Kepribadian yang dibahas oleh Jung adalah mengenai psikhe, yaitu totalitas segala peristiwa psikis yang disadari maupun yang tidak disadari dan psikhe memiliki dua komponen pokok yang mempunyai peran penting bagi orientasi manusia dalam dunianya, yaitu sikap psikhe dan fungsi psikhe (Semiun, 2013). Jung menggunakan kombinasi sikap dan fungsi tersebut dalam mendeskripsikan tipe-tipe kepribadian manusia, kombinasi sikap (ekstrovent dan introvert) dengan fungsi (fikiran, perasaan, penginderaan dan intuisi) yang akan mengasilkan delapan macam tipe manusia, yaitu ekstrovert-fikirian, perasaan, penginderaan dan intuisi dan introvertfikiran, perasaan, penginderaan dan intuisi (Alwisol, 2012). Eysenk menjelaskan ekstroversi adalah individu yang secara umum mudah bersosialisas, aktif, dan ramah, mereka juga dianggap memiliki keterangsangan otak yang relatif berada pada tingkat yang lebih rendah dan cenderung mencari stimulasi. Menurut pendekatan Big Five, istilah ini merujuk pada dimensi kepribadian yang meliputi antusiasme, dominasi, dan sosiabilitas. Individu yang rendah dalam dimensi ektraversi ini dianggap individu yang introvert. Dalam teori biologis Eysenk istilah introversi menggambarkan individu yang cenderung pendiam, suka menyediri, bijaksana, dan juga memiliki tingkat aktivitas otak yang relatif lebih tinggi, hingga membuat mereka berusaha menghindari lingkungan sosial yang menstimulasi mereka. Menurut pendekatan Big Five, istilah introversi digunakan untuk menggambarkan individu yang rendah pada dimensi ekstraversion. Individu yang introver cenderung pemalu, submisif, manarik diri, dan pendiam (Friedman & Schustack, 2008). Menurut Jung individu yang lebih cenderung pada kepribadian ekstrovert adalah individu yang memiliki pandangan objektif, tidak mempersonalisasikan sesuatu mengenai dunia dan individu dengan kepribadian introvert secara esensi [66]
memiliki pandangan subjektif dan terindividualisasikan dalam melihat hal-hal mengenai dunia (Feist & Feist, 2011). Jung mendeskripsikan ekstroversi sebagai pengarahan libido/energi psikis terhadap hal-hal diluar dirinya, sedangkan introversi adalah pengarahan libido/energi psikis ke hal-hal dalam dunia internal (Friedman & Schustack, 2008). Berbeda dengan Eysenck yang mendeskripsikan individu ektrovert dengan beberapa karakteristik utama, yaitu kemampuan bersosialisasi dan sifat impulsif, senang bercanda, penuh gairah, cepat dalam berpikir, optimis, serta sifat-sifat lain yang mengindikasi pada hubungan baik dengan orang lain. Sedangkan individu introvert memiliki karateristik utama yang pendiam, pasif, tidak terlalu bersosialisasi, hati-hati, tertutup, penuh perhatian, pesimistis, damai, tenang dan terkontrol (Feist & Feist, 2011). Dalam menghadapi sebuah peristiwa atau kejadian, individu dengan kepribadian ekstrovert dan introvert akan memanifestasikan peristiwa atau kejadian tersebut dengan respon yang berbeda. Peristiwa atau kejadian yang dianggap menyulitkan pun akan berbeda pada setiap individu yang memiliki kepribadian berbeda tersebut.
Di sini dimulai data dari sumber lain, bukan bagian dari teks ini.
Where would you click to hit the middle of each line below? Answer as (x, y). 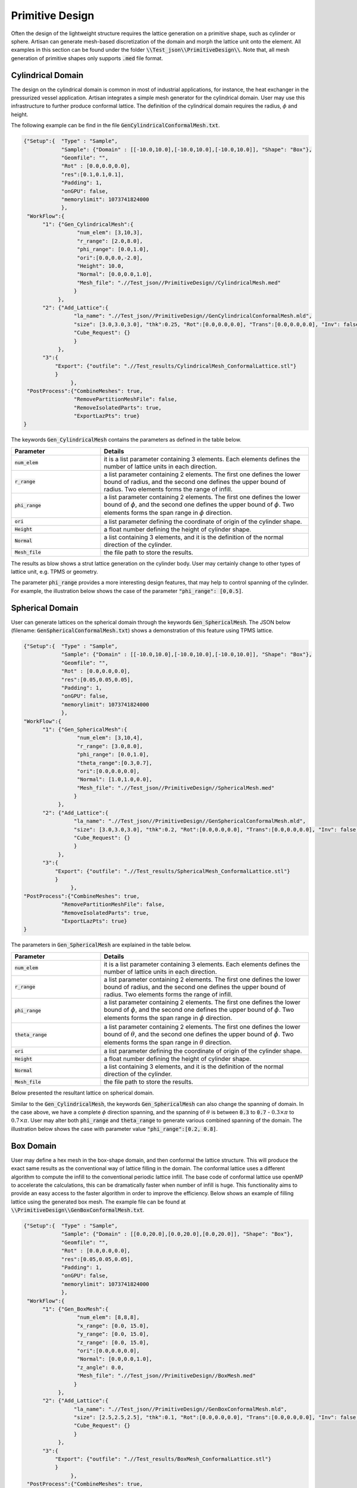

Namun, kesabaran yang ada pada setiap individu merupakan sebuah nilai yang pada dasarnya dimiliki oleh setiap individu meski dengan tipe kepribadian yang berbeda. Sabar adalah salah satu nilai yang dapat digunakan/tidak digunakan ketika seorang individu menghadapi suatu peristiwa atau kejadian yang dirasa menyulitkan untuk individu tersebut. Asal kata sabar adalah berarti mencegah dan menghalangi, yang berarti bahwa sabar adalah menahan diri untuk tidak berkeluh kesah dalam mengahadapi kesulitan, hal-hal yang tidak disenangi, mencegah lisan untuk mengeluh akan hal tersebut dan menghalangi anggota tubuh untuk tidak merusak diri, barang, menyakiti orang lain dan yang lainnya (AlJauziyah, 2006). Kesabaran adalah sebuah
kompetensi yang dapat memberikan energi untuk memikul berbagai kesulitan yang timbul karena rintangan-rintangan yang muncul, penderitaan, cobaan dan perjuangan dalam menghadapi hal-hal negatif yang berasal dari dalam diri maupun dari luar diri, seperti menghadapi hal-hal yang tidak disenangi oleh dalam diri tetapi individu harus mampu menghadapinya (Malahayati, 2002). Hasil penelitian yang diambil dari berbagai perspektif agama bahwa sabar memiliki berbagai macam makna, yaitu pengendalian diri dalam konteks emosi dan keinginan dalam diri, memiliki usaha untuk mengatasi masalah, bertahan dalam menghadapi penderita maupun kesulitan, merasakan kepahitan hidup tanpa berkeluh kesah, kegigihan dalam usaha penyelesaian masalah, bekerja keras, dan ulet untuk mencapai suatu tujuan (Subandi, 2011). Selain itu, sabar juga dikatakan sebagai usaha awal individu dalam menahan pikiran, perkataan, dan perilaku yang tidak sesuai nilai/norma yang berlaku dengan tujuan kebaikan yang disertai dengan keselarasan munculnya sifat optimis, pantang menyerah, semangat mencari informasi/ilmu dan berbagai alternatif solusi, konsisten dalam usahanya, dan tidak mudah mengeluh atas setiap proses yang ada didalamnya serta memaafkan akan segala sesuatu yang membuat usahanya semakin sulit (El Hafiz dkk, 2015). Dilihat dari konsep sabar El Hafiz dkk (2015) diatas, sifat-sifat yang menjadi komponen utama dan komponen penunjang pada nilai sabar terlihat pada sifat-sifat yang juga muncul sebagai karakteristik pada kepribadian ekstrovert maupun introvert. Beberapa sifat telah dimiliki oleh tipe kepribadian ekstrovet dan sebagian lainnya juga dimiliki oleh tipe kepribadian introvert. Hal ini dapat diartikan bahwa nilai sabar dimiliki oleh individu dengan kepribadian ekstrovert maupun introvert. Salah satu sifat yang menjadi kompenen penunjuang sabar adalah sifat [67]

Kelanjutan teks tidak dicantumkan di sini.